(Record set begins)
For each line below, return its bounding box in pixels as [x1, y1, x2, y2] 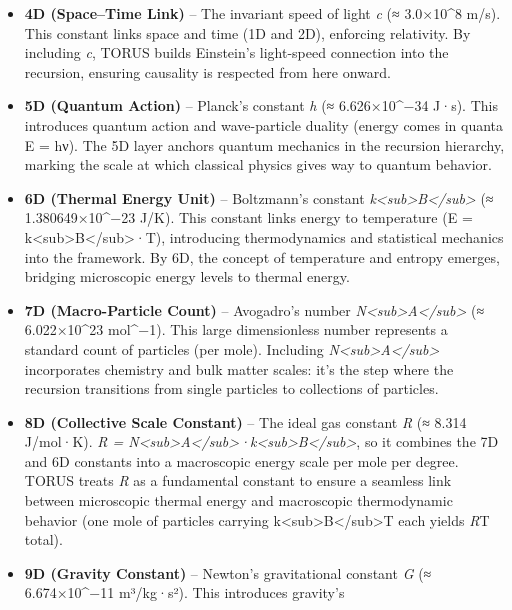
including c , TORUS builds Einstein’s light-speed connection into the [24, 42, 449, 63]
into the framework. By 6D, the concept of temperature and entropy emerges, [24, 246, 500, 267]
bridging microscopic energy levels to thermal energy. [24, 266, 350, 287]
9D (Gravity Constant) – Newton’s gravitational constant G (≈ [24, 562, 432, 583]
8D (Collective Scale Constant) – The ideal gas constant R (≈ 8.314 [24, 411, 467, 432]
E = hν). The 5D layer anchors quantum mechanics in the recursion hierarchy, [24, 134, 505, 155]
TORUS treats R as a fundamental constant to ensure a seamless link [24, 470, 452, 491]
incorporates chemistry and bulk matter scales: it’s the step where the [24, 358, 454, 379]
(Record set ends)
(Record set begins)
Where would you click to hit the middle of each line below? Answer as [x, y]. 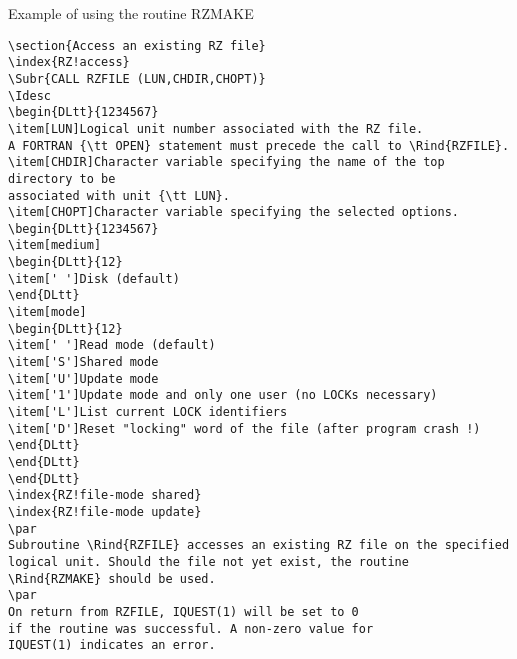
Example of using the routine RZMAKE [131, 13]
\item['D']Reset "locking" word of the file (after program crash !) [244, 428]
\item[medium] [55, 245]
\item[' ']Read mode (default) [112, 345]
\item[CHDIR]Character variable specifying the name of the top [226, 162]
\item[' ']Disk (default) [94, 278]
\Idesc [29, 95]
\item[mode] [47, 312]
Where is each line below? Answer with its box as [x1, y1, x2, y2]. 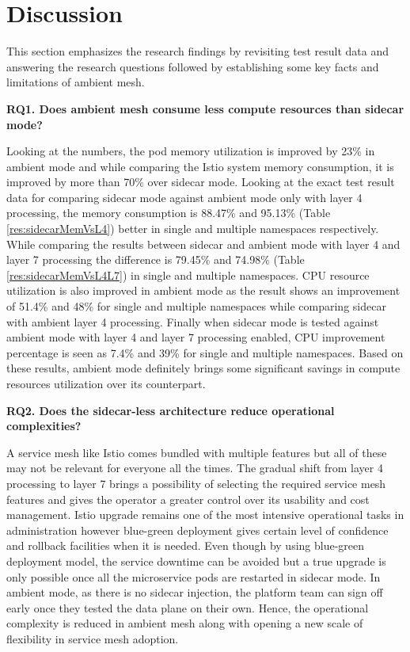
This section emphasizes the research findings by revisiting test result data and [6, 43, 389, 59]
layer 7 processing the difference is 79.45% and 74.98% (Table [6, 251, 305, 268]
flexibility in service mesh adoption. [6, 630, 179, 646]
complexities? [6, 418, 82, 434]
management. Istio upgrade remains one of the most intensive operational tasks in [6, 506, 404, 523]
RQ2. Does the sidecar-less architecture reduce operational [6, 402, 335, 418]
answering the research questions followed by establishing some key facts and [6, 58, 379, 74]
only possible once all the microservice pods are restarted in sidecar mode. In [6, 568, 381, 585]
(Record set ends)
Task prompt
Where "layer" occurs in a line of the data above, count that line. Give the final count and no other words.

Written solution
2